• _Exercise requirements_
Once the pictures are set aside, transcribe each line of the listing exactly.

• _Material provided_
┄┄┄┄┄┄
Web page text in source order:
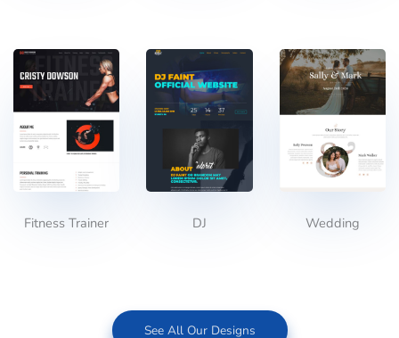
Fitness Trainer DJ Wedding
See All Our Designs
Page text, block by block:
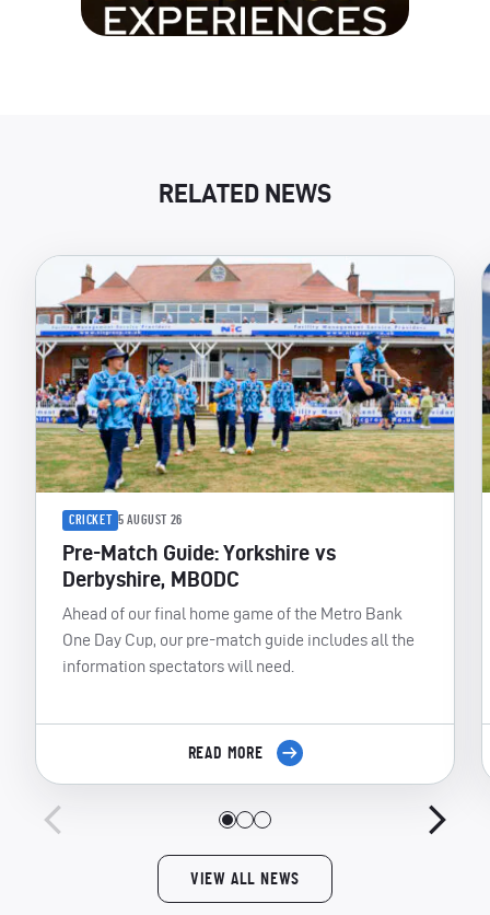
┄┄┄┄┄┄
• _Solution for this problem_
Web page text in source order:
Fitness Trainer DJ Wedding
See All Our Designs
Page text, block by block:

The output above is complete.